Dan knows it's not his job, but who else will do it without him? Jennifer? Aziraphale, maybe? He returns, over and over, to that image of a young Price freezing in the streets, wondering why no one would take care of him, and Dan's heart is too tender not to respond to the way that memory lingers in his head.
no subject
He stays quiet over Price. "I know he does that, sinks to expectations, but I haven't seen him do much rising when given the opportunity." But maybe he's just salty because he can't figure out how to get Price to respond positively to anything he says and does, no matter how patient he tries to be. "He can't hurt the yetis, but I hope the elves are giving him a wide berth."
He cannot, will not, forget how Dan's fever raged after Price pushed him, already injured, into the river, and acted like he was the injured party committing self defense over it.
"I need to get this same set of updates from Stacia soon. I asked her to keep the werewolves in a pack. She doing all right?" he asks, because he'd always rather move on from Price as soon as Price is brought up.
no subject
Dan could see Miguel being the most competent one in the room or being the one who loses sight of the big picture just as easily. He would need to observe in action to come down to a firm conclusion, and he'd rather do that in a relatively easy situation than a truly dangerous one.
"Plus, he got a great ass. Almost as nice as yours." Dan grins and gives Bunny's haunch a pat. He gives a grunt to the comment about the elves. He's been doing his best to tell them to just not get too close to Price, but it's hard to do so without poisoning the well, and Dan figures that well is on the way to being toxic sludge at this rate.
"Stacia? She...yeah, she's alright. Told me some alarming shit about her world and her past and..." And they can't change what's already happened to these kids they've come to care for. They can't go back and untraumatize Stacia.
no subject
He smiles about Dan's ass comment, but hardly wants to be making commentary on some other mortal he hasn't met, even though he is fully ready to assume his anything is better than most people's.
"Is her past weighing her down?" he asks, of Stacia, because he's aware Dan knows that he knows Stacia's world is a fustercluck of trauma that they can't undo for her. Maybe they'll get lucky and be able to attend to it sooner than later, but right now, the problem in front of them is managing this crisis in this world with these overworked kids. "How's she handling command?"
no subject
He draws in the sand with his fingers. "She's fine. I'm fine, which is what I could tell both of us were worried about when she told me what she'd done been through. Reckon she thought I'd cut and run again like I almost did last time."
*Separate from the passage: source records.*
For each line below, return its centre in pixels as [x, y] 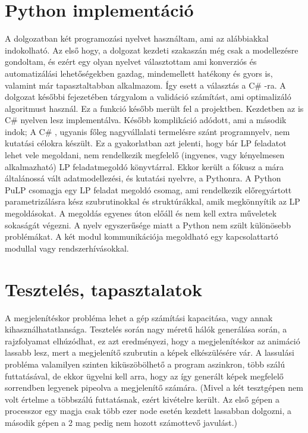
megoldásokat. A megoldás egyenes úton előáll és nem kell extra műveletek [141, 213]
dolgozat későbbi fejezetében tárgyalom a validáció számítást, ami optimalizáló [148, 97]
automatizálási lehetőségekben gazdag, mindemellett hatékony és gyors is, [139, 73]
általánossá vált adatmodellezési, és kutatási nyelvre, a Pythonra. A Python [143, 178]
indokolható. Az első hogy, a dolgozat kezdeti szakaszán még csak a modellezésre [152, 50]
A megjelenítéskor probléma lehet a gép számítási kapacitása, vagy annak [139, 317]
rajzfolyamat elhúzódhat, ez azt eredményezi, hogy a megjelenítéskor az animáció [153, 341]
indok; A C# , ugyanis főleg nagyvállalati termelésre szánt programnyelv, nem [147, 131]
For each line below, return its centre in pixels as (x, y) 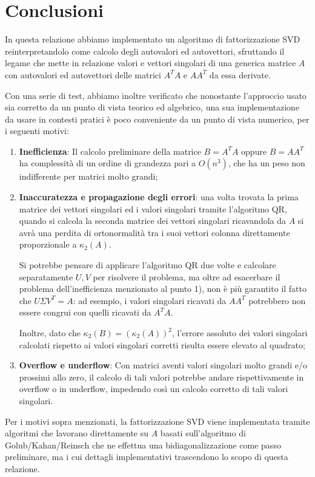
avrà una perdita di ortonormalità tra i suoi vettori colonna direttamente (154, 232)
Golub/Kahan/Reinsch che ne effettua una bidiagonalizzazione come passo (143, 445)
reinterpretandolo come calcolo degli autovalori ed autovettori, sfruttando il (145, 51)
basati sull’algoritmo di (203, 433)
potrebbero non (277, 300)
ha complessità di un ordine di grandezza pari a (107, 163)
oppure (254, 151)
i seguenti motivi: (37, 131)
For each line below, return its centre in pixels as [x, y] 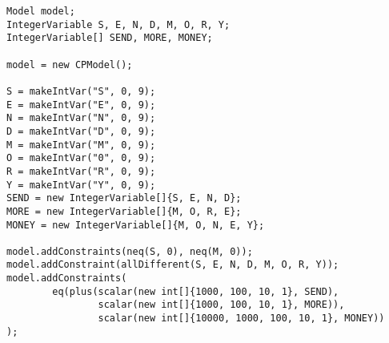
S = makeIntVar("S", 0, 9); [81, 91]
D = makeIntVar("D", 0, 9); [81, 131]
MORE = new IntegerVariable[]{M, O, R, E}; [124, 211]
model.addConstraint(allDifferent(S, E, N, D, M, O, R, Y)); [173, 265]
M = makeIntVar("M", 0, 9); [81, 145]
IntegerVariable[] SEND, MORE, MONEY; [110, 38]
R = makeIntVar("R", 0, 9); [81, 171]
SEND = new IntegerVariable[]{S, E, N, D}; [124, 198]
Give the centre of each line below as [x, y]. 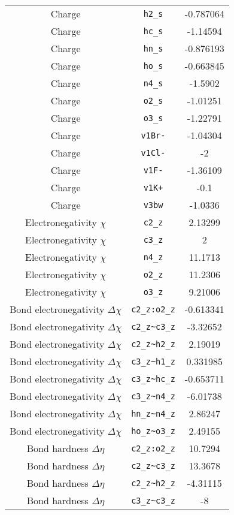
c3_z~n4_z [153, 396]
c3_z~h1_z [153, 361]
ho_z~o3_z [153, 431]
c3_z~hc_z [153, 379]
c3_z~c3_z [153, 500]
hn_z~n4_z [153, 413]
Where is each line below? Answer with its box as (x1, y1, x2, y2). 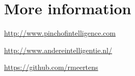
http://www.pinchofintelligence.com (4, 28, 116, 38)
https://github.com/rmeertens (4, 62, 98, 72)
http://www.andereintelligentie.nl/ (4, 44, 113, 55)
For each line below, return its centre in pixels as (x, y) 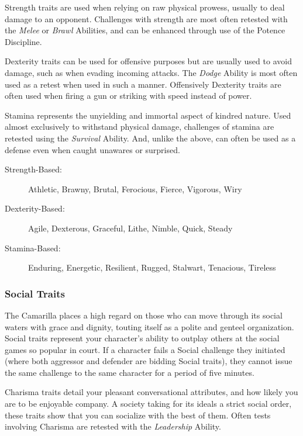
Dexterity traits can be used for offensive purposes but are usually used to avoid (148, 61)
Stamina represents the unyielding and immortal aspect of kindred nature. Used (148, 115)
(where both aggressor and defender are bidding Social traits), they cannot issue (149, 361)
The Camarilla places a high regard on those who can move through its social (144, 315)
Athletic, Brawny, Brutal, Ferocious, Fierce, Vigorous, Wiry (135, 188)
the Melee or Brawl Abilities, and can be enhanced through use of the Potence (145, 30)
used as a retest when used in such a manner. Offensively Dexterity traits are (143, 84)
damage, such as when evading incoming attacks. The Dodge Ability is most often (151, 72)
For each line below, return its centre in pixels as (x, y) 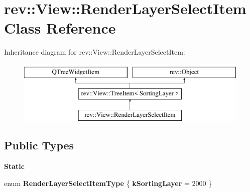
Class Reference (60, 28)
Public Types (39, 145)
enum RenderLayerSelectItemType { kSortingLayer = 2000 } (108, 183)
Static (14, 166)
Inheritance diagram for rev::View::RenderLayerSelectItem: (95, 52)
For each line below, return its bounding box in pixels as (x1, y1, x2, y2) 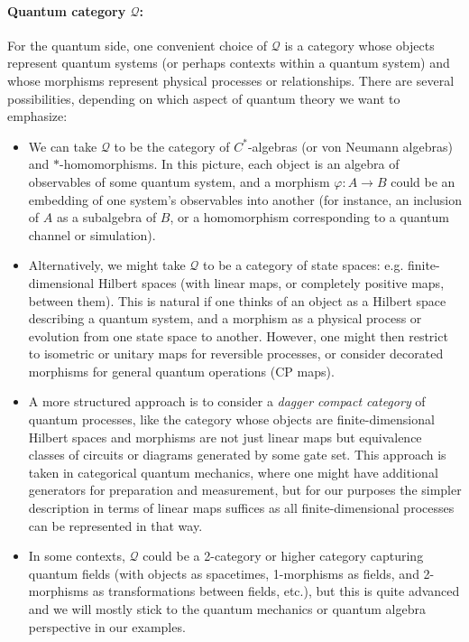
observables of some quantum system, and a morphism (28, 172, 330, 191)
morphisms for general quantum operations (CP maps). (28, 361, 335, 380)
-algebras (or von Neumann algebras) (247, 136, 453, 155)
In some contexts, (28, 546, 125, 565)
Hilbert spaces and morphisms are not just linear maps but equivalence (28, 427, 422, 446)
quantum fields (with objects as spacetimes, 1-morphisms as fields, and (28, 563, 419, 582)
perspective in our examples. (28, 617, 186, 636)
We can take (28, 136, 97, 155)
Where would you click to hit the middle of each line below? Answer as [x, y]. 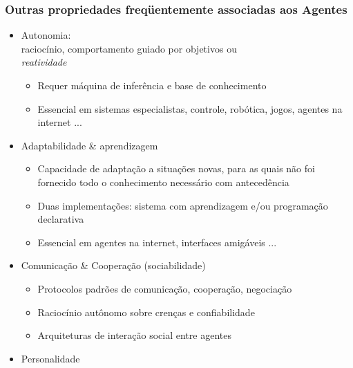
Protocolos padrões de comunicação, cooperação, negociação [165, 288]
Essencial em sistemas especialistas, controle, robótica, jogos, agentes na [190, 108]
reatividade [44, 62]
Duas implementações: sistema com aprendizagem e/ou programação [183, 205]
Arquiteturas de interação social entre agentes [134, 335]
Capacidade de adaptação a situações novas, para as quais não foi [176, 168]
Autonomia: [46, 35]
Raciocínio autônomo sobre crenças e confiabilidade [146, 312]
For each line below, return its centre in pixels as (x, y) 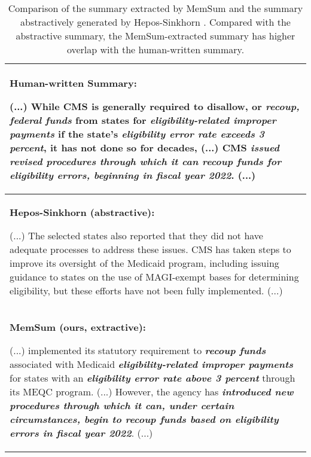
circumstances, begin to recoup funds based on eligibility (144, 419)
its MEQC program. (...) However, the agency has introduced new (152, 392)
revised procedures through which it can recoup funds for (146, 161)
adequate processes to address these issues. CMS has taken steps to (150, 249)
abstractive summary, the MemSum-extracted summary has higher (155, 36)
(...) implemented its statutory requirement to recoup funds (138, 350)
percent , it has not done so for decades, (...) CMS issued (145, 147)
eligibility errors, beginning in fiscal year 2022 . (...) (133, 175)
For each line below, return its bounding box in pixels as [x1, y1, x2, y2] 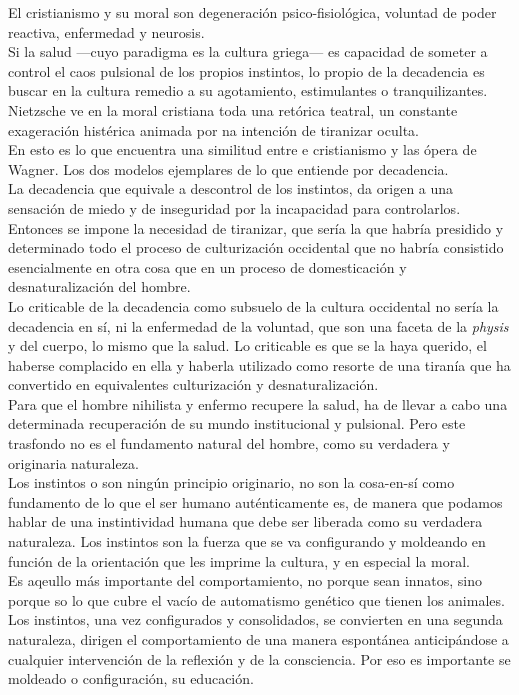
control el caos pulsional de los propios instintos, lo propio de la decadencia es [8, 60, 485, 81]
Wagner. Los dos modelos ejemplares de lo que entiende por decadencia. [8, 158, 449, 179]
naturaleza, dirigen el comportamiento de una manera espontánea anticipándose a [8, 629, 509, 649]
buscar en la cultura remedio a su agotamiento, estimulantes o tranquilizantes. [8, 80, 488, 101]
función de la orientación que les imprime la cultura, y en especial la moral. [8, 550, 470, 571]
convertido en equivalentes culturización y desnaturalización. [8, 374, 379, 395]
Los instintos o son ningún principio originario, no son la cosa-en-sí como [8, 472, 455, 493]
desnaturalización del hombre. [8, 276, 191, 297]
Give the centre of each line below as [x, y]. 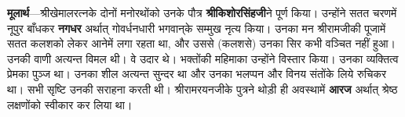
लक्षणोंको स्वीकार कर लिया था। [70, 104]
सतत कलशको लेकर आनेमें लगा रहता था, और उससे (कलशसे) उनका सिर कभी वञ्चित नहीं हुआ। [201, 43]
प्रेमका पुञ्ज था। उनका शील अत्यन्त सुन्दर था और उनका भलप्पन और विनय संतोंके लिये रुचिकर [197, 74]
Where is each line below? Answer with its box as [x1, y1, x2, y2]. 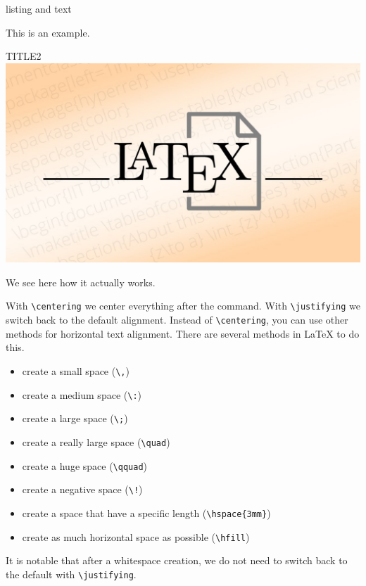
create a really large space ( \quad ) [22, 434, 170, 449]
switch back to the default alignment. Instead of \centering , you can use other [6, 312, 348, 327]
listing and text [6, 1, 72, 15]
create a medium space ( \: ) [22, 387, 141, 402]
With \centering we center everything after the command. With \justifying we [6, 298, 360, 313]
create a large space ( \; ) [22, 411, 128, 426]
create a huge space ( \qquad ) [22, 458, 148, 473]
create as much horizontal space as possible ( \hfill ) [22, 529, 250, 544]
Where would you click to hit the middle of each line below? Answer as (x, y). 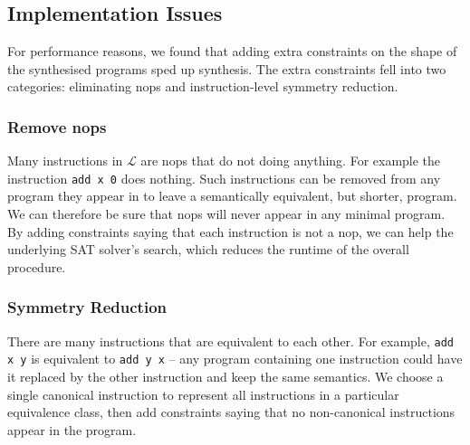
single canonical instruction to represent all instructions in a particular (203, 394)
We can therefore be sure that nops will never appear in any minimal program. (226, 214)
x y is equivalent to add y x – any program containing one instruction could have (235, 359)
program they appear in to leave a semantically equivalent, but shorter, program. (232, 196)
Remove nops (57, 126)
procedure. (37, 266)
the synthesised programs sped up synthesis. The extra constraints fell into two (227, 68)
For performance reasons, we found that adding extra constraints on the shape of (232, 51)
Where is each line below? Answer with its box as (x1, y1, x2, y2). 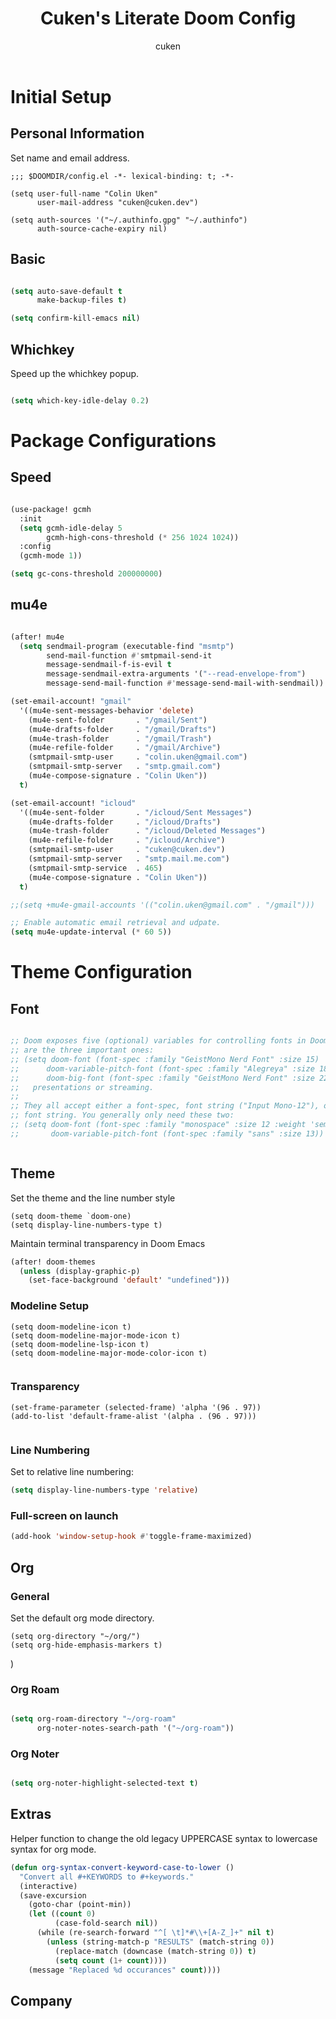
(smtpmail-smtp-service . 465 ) (28, 863, 163, 873)
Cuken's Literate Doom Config (39, 7, 297, 30)
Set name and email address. (10, 152, 130, 164)
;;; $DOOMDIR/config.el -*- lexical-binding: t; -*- (10, 171, 235, 181)
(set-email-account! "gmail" (10, 697, 132, 707)
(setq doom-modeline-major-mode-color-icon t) (10, 1348, 208, 1358)
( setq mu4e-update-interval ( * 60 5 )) (10, 927, 172, 937)
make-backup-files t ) (36, 295, 128, 306)
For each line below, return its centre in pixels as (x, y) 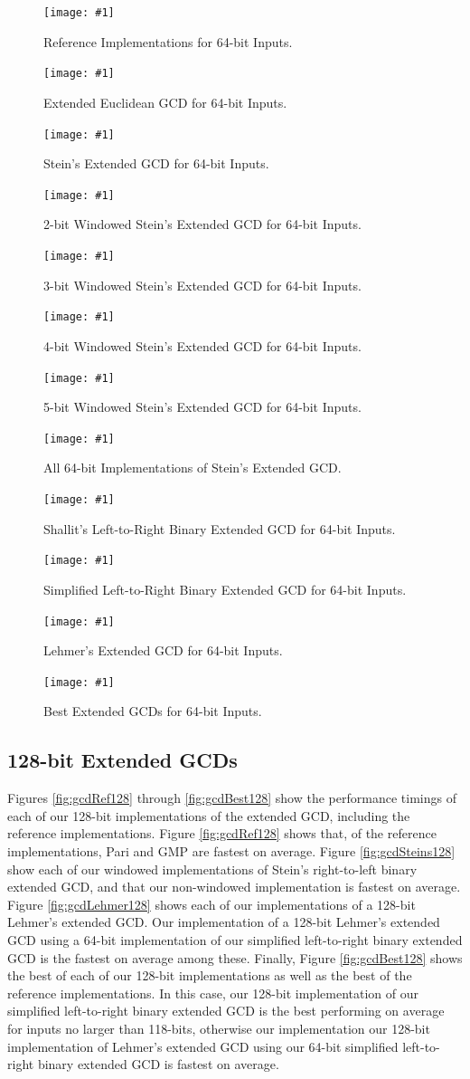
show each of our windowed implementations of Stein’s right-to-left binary (212, 869)
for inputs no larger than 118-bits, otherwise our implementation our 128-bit (219, 1028)
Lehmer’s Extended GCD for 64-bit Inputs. (163, 650)
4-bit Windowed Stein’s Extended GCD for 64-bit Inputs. (202, 345)
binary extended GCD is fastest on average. (158, 1064)
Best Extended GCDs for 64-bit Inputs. (153, 711)
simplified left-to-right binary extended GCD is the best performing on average (226, 1011)
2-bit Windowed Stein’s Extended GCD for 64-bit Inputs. (202, 224)
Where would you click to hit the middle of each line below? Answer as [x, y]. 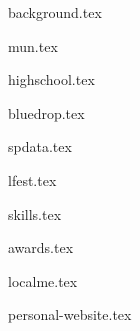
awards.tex [41, 247]
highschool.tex [51, 79]
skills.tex [35, 213]
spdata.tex [40, 146]
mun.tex [33, 45]
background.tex [55, 12]
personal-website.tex [70, 314]
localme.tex [43, 280]
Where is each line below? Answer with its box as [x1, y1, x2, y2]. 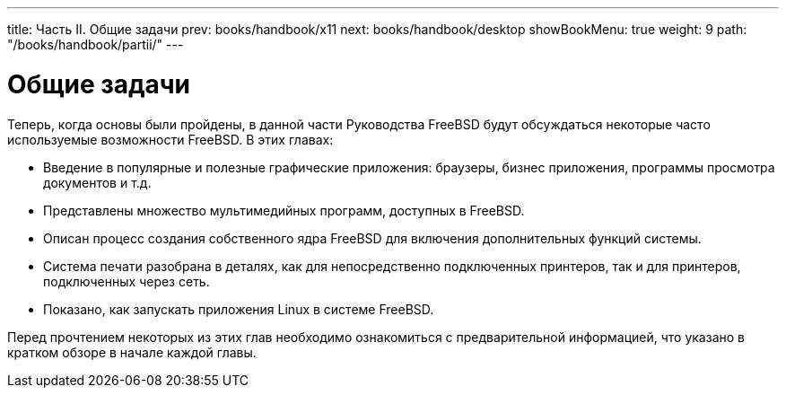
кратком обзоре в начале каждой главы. [7, 344, 257, 360]
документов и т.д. [43, 174, 152, 190]
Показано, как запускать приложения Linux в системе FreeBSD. [43, 301, 434, 317]
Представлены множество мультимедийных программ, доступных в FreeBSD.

Stacia's forgiven Dan for that; Dan will too, in time, but it may take him a little longer.
"I told her that if she wants to avoid going back to her world, you and me would might find a way to make that happen, but more than anything, it sounds like the idea of never growing up scares her. Which makes sense. She don't want to be trapped as seventeen years old forever like she'd have to resign herself to here."